[Opening GIVEN ENTRIES section]
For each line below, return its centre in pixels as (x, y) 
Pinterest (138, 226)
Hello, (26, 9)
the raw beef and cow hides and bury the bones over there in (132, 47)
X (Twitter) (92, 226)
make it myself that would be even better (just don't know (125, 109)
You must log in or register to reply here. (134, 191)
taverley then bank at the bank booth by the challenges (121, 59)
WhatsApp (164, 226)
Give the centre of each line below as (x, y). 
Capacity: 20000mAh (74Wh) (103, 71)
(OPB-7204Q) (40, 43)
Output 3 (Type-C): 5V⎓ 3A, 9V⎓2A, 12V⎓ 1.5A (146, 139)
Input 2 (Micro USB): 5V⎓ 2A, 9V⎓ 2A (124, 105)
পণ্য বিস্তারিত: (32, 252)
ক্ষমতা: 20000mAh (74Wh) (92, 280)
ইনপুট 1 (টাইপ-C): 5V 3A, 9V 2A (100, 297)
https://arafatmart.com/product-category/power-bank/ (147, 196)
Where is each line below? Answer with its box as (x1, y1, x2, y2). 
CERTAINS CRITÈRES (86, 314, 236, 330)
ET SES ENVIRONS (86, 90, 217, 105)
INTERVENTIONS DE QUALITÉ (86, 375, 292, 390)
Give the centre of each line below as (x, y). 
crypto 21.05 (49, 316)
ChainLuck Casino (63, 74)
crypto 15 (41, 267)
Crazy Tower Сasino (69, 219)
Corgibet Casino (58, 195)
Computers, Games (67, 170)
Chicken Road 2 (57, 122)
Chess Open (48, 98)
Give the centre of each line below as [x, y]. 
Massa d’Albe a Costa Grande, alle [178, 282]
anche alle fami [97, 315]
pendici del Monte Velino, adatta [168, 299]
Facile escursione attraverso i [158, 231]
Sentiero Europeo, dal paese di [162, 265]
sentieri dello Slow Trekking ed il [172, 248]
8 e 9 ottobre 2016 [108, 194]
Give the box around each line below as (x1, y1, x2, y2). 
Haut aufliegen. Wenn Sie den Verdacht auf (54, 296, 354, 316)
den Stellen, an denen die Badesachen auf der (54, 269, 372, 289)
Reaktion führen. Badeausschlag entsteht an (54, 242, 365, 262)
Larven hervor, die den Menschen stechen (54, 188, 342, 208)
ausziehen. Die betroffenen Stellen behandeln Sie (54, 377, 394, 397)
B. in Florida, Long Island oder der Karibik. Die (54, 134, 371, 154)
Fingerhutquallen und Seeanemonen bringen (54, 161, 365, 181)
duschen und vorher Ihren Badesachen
[Closing GIVEN ENTRIES section]
▶ **THE PROBLEM**:
Every line in the records above that contains the word "centre" is to be copied out.

▶ **SOLUTION FOR THIS EXERCISE**:
For each line below, return its centre in pixels as (x, y) 
Give the centre of each line below as (x, y). 
Give the centre of each line below as (x, y). 
Give the centre of each line below as [x, y]. 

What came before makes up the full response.